__What the exercise asks__. Scan the records below and copy every line that contains the string "payload".

Top of Provided records

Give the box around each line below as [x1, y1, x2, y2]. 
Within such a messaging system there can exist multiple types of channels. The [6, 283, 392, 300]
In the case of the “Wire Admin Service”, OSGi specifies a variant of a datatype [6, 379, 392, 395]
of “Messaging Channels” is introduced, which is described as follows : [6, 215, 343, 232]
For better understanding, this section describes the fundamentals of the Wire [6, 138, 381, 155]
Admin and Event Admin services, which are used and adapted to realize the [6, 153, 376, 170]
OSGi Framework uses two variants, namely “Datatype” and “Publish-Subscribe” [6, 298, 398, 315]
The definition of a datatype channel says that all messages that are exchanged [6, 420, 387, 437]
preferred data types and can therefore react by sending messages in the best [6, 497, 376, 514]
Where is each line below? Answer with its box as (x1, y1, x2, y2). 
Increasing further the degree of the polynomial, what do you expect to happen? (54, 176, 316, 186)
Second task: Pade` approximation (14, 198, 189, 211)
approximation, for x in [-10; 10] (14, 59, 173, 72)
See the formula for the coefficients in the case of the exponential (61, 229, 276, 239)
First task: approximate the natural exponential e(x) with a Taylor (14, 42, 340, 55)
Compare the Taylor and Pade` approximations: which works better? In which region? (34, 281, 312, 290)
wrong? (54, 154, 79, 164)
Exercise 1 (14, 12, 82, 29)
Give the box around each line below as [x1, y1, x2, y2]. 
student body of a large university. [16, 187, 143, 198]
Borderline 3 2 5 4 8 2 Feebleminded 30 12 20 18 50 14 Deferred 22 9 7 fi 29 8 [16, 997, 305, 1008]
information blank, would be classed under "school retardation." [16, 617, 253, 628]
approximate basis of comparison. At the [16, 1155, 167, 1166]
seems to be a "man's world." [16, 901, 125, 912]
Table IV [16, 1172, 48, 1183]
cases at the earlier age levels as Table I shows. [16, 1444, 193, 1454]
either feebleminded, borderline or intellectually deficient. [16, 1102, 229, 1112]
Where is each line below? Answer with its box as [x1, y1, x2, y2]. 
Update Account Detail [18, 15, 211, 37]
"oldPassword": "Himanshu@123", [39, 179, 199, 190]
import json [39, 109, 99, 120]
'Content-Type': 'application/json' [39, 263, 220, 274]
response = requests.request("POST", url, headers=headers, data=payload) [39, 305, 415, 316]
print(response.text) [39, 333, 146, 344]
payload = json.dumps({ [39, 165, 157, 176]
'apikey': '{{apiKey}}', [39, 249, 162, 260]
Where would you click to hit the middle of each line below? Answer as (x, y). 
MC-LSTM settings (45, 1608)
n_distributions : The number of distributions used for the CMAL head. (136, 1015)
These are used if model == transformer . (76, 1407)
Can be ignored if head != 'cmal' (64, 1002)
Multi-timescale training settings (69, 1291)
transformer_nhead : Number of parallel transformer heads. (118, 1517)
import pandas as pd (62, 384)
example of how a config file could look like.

Bottom of Provided records

__Problem solution__.
response = requests.request("POST", url, headers=headers, data=payload) [39, 305, 415, 316]
payload = json.dumps({ [39, 165, 157, 176]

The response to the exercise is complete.